辈分的增长,让他一时回不过神。
他抬了抬手,似想摸摸温姝宜的肚子,但又顾忌著什么,没敢真摸下去。
“嗯,你要当小舅舅了,虽然年纪不大,但你的肩上已经开始担起了长辈的责任,我腹中的孩子出世后,肯定希望有小舅舅陪他们玩,所以,你身处皇宫,定要保重自己,明白吗?”
匆匆相见又匆匆离別,温姝宜的心中很是不舍。
“明白。
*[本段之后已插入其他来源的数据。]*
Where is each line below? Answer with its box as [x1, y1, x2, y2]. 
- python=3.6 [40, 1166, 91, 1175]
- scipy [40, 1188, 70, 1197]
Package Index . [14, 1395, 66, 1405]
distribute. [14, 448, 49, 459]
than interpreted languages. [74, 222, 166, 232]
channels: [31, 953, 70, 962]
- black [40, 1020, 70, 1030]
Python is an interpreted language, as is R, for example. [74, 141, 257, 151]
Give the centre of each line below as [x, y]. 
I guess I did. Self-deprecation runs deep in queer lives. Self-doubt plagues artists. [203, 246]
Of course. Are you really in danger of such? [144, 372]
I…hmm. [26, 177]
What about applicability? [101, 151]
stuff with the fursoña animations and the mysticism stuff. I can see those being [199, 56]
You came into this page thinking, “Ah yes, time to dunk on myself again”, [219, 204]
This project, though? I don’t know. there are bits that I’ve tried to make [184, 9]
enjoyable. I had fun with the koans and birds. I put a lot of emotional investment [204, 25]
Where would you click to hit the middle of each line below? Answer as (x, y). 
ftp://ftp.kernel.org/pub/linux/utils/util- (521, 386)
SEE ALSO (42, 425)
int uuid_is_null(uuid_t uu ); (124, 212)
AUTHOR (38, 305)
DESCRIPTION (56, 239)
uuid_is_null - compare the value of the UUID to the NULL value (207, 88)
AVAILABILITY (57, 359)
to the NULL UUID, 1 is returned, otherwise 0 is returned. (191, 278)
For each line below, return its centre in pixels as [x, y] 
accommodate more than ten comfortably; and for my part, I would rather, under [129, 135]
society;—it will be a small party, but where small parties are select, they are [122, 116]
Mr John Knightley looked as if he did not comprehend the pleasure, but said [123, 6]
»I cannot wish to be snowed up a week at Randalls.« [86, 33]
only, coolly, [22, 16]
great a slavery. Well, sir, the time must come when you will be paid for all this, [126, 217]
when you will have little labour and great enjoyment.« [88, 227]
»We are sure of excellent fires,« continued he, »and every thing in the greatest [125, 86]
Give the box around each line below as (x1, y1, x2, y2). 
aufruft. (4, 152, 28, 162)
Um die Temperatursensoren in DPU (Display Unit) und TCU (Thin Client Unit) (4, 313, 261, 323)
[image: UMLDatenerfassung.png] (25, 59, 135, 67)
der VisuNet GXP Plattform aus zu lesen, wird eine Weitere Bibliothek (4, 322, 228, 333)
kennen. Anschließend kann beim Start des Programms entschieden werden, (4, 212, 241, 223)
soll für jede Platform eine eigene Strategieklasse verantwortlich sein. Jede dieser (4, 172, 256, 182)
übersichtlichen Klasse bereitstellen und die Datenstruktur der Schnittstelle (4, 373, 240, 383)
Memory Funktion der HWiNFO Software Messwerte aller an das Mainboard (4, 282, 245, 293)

”景王绷起了小脸,前所未有的认真点头。
他是个大人了,他要当舅舅了,他定会保重自己,承担起长辈的责任!
一家人忍著泪意送他离开。
地道的出口重新被掩盖,这家茶楼,也在外祖父的急速出手下,很快被盘了下来。
近两日过得风平浪静,除了朱姨娘开始走出那四四方方的偏院,时常往她院里跑,要么向她打听一点景王的消息,要么向她透露一点她曾搜罗到的,官场之人的各种把柄,希望能以此帮到景王,快速让他建立声望。
“这么大的消息你不早跟我说?”
在听到长公主之所以能横行霸道这么多年,是因为她於皇帝来说,是坐稳皇位的至关道具,是属於皇帝的移动血库,是悄悄帮皇帝换血,在有旱灾之时,代替皇帝开启法阵的关键人物。
温姝宜都惊了,她知道朱姨娘信不过她,所透露出来的消息总是藏著掖著,可这么大的事,她居然瞒到现在才说!
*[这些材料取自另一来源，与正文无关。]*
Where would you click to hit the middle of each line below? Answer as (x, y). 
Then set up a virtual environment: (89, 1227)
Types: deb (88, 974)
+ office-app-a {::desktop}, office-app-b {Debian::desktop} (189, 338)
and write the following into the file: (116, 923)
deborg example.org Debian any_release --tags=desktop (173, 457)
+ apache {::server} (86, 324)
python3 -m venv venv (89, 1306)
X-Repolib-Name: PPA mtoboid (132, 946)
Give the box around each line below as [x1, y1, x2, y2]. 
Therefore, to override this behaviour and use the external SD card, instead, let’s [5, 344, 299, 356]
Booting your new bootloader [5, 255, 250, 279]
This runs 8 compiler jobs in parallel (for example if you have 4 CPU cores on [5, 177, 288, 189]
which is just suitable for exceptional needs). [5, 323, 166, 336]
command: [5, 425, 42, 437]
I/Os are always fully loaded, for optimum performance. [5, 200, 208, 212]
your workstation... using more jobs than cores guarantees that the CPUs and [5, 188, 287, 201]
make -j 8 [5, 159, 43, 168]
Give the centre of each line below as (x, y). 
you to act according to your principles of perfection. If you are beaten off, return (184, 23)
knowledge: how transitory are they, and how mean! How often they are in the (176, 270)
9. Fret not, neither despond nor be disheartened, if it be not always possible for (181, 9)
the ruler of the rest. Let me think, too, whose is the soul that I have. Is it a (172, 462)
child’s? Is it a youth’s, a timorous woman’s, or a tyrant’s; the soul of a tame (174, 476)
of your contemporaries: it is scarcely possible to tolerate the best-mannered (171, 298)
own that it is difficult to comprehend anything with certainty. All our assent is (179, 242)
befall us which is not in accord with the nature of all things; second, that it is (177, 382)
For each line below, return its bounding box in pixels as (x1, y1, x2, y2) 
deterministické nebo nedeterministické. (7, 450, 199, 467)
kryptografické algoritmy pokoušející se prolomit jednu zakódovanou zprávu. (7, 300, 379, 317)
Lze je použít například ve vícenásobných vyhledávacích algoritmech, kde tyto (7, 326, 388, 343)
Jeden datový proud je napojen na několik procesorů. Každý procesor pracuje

“早说又能怎样,你能直接杀了永寧长公主,让皇帝再无血可用?”
朱姨娘很不满意温姝宜现在的態度,反问的语气也不怎么好。
“总之,现在最重要的问题是,我们要赶在其他几位皇子知晓真正內情之前,提前在皇室中人里寻到能激活法阵的人,提前將人拉拢到阵营,或者直接想办法像皇帝这般,將对方圈养起来……”
朱姨娘越说越阴狠,已经全然不装了,死士无情的本相毕露。
温姝宜沉默转头,不知道该不该刺她一句异想天开。
但撇开別的不谈,他交代出来的那些朝廷中人的把柄,还是很有用的。
那些人分属各派,如果要將那些皇子以及太后拉下马,从他们的这些下属逐个击破,是一条不错的道路。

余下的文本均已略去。